Peskin & Schroeder p. 285, change of variables integration measure

[naele]

I had a question about about the integration measure for the path integral after a unitary change of variables. First they consider a 4D spacetime lattice with volume $L^4$. The measure is
$$\mathcal{D}\phi = \prod_i d\phi(x_i)$$

They expand the field variables in a Fourier series $\phi(x_i)=\frac{1}{V}\sum_n e^{-ik_n\cdot x_i}\phi(k_n)$. My questions are as follows:
1) Why do they consider the real and imaginary parts of $\phi(k_n)$ as independent variables?
2) Why do they re-write the measure as
$$\mathcal{D}\phi(x)=\prod_{k_n^0>0}dRe\phi(k_n)dIm \phi(k_n)$$

I've never seen a measure re-written like that, I was wondering what allows them to do so.

There's already a thread about this here but I wasn't comfortable bumping a three year old thread, and the response didn't clear up my confusion.

I appreciate any help.

 

[Chopin]

Bear in mind that this is a functional measure. That means that what they're trying to do is consider every possible value that $\phi(k)$ could take on at position $k_i$. Since the Fourier transform requires $\phi$ to be complex, we need a way to parameterize all of the complex plane. We can do this by defining $\phi$ in terms of two real numbers $a$ and $b$, by setting $\phi(k) = a(k) + i b(k)$, and integrating both of them over the entire real line, leading to an integration measure of $da\:db$. Writing $d Re\phi\:d Im\phi$ is just another way of saying the same thing.

 

[naele]

I think I understand that part now, thanks. I do have a problem still with the change of variables from $\phi(x_i)\to\phi(k_n)$. I might be missing something, but there would presumably be a factor of $V^{1/n}$ from the 1/V factor in the Fourier series expansion. And then when I transform from $\phi(k_n)\phi^*(k_n)\to Re \phi(k_n)Im \phi(k_n)$ I get a Jacobian that's not equal to 1.

 

[Chopin]

For your first question, I think the answer is that we're just dealing with the measure, not the full integral. So the 1/V will probably show up in the full integral expression.

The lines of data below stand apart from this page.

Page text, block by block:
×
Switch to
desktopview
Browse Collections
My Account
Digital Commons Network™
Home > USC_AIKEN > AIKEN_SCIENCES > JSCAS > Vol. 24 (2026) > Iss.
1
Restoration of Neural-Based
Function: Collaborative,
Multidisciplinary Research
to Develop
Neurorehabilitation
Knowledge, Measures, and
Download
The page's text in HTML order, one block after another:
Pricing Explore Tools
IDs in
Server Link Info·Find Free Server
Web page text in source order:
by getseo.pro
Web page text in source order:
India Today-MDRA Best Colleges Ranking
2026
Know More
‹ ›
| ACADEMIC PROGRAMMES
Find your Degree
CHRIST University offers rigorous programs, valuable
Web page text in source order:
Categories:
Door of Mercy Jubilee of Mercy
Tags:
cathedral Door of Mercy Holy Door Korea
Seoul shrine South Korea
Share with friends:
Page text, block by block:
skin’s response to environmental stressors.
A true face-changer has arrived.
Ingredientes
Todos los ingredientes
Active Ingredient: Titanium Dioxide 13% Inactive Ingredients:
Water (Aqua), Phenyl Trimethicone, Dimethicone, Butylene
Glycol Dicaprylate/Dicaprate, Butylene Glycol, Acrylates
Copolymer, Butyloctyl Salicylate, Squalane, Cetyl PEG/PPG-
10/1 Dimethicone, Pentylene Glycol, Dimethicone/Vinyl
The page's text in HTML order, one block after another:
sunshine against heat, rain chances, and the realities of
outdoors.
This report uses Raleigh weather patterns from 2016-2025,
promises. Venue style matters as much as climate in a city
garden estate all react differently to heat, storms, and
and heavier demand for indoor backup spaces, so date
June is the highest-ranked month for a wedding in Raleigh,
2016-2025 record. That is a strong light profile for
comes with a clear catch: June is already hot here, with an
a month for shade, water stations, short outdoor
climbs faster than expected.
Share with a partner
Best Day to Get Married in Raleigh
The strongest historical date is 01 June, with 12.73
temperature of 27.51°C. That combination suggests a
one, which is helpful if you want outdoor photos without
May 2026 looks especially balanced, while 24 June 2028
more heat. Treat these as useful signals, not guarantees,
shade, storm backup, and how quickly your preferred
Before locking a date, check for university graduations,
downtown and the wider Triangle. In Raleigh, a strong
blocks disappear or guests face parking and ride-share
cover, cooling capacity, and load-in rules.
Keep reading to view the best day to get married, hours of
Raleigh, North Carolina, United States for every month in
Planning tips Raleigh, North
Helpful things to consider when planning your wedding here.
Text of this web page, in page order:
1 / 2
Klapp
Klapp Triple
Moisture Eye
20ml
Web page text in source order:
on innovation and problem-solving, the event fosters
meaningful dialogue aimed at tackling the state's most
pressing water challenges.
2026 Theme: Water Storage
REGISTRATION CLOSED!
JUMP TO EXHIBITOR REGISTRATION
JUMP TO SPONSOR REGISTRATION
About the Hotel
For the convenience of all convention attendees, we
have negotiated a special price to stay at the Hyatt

As for the Jacobian of the measure, that one may have been my fault--I think you need to define the parameterization as $\phi = \frac{a + ib}{\sqrt{2}}$ or something like that in order for the Jacobian to work out correctly.

 

[naele]

Well the reason I thought there would be a factor is because, unless I'm doing something wrong, I thought the jacobian for $\phi(x_i)\to\phi(k_n)$ is $\frac{1}{V}e^{-ik_n\cdot x_i}$. Although now that I think about it, they do say that it is a unitary transformation, so presumably the Jacobian would have unit modulus, but I'm having difficulties checking that.